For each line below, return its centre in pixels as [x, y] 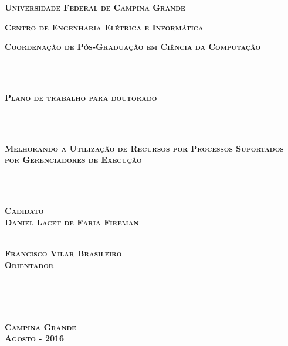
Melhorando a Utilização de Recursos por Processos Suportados [144, 148]
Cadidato [24, 210]
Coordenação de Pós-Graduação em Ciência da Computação [133, 47]
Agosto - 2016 [35, 338]
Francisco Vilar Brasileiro [63, 253]
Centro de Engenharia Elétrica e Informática [104, 27]
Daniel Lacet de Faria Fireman [72, 222]
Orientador [29, 264]
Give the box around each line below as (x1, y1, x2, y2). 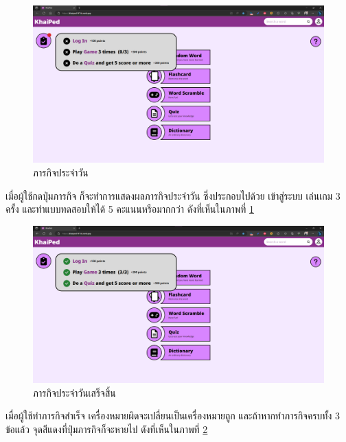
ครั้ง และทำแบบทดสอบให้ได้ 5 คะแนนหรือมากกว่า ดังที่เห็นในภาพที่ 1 (5, 202, 254, 216)
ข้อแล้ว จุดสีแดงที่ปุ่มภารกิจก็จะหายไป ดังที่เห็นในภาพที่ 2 (5, 421, 208, 436)
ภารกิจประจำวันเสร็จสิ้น (33, 385, 116, 399)
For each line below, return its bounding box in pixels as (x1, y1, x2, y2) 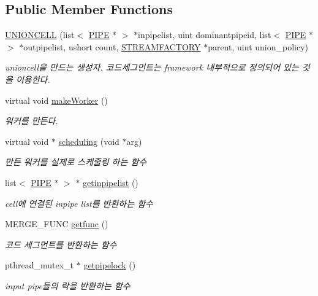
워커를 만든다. (5, 114, 58, 127)
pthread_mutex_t (5, 259, 74, 271)
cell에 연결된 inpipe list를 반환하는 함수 (5, 197, 153, 209)
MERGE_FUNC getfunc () (5, 217, 108, 230)
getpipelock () (83, 259, 136, 271)
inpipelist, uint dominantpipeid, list (138, 28, 271, 41)
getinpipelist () (83, 176, 138, 189)
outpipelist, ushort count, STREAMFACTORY (23, 40, 201, 53)
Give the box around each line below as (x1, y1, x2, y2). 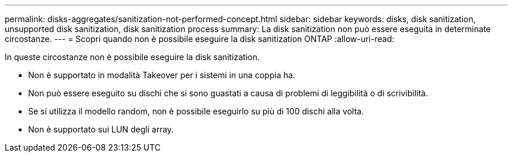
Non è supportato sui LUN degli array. (28, 124, 174, 134)
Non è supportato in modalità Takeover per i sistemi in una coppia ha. (28, 70, 296, 80)
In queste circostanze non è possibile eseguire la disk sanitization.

* [Task description]: Write out the entries above in full and exactly; no pictures.

* [Answer to this exercise]:
For each line below, return its centre in pixels as [x, y] 
Melhorando a Utilização de Recursos por Processos Suportados [144, 148]
Cadidato [24, 210]
Coordenação de Pós-Graduação em Ciência da Computação [133, 47]
Agosto - 2016 [35, 338]
Francisco Vilar Brasileiro [63, 253]
Centro de Engenharia Elétrica e Informática [104, 27]
Daniel Lacet de Faria Fireman [72, 222]
Orientador [29, 264]
Give the box around each line below as (x1, y1, x2, y2). 
ครั้ง และทำแบบทดสอบให้ได้ 5 คะแนนหรือมากกว่า ดังที่เห็นในภาพที่ 1 (5, 202, 254, 216)
ข้อแล้ว จุดสีแดงที่ปุ่มภารกิจก็จะหายไป ดังที่เห็นในภาพที่ 2 (5, 421, 208, 436)
ภารกิจประจำวันเสร็จสิ้น (33, 385, 116, 399)
For each line below, return its bounding box in pixels as (x1, y1, x2, y2) 
워커를 만든다. (5, 114, 58, 127)
pthread_mutex_t (5, 259, 74, 271)
cell에 연결된 inpipe list를 반환하는 함수 (5, 197, 153, 209)
MERGE_FUNC getfunc () (5, 217, 108, 230)
getpipelock () (83, 259, 136, 271)
inpipelist, uint dominantpipeid, list (138, 28, 271, 41)
getinpipelist () (83, 176, 138, 189)
outpipelist, ushort count, STREAMFACTORY (23, 40, 201, 53)
Give the box around each line below as (x1, y1, x2, y2). 
Non è supportato sui LUN degli array. (28, 124, 174, 134)
Non è supportato in modalità Takeover per i sistemi in una coppia ha. (28, 70, 296, 80)
In queste circostanze non è possibile eseguire la disk sanitization.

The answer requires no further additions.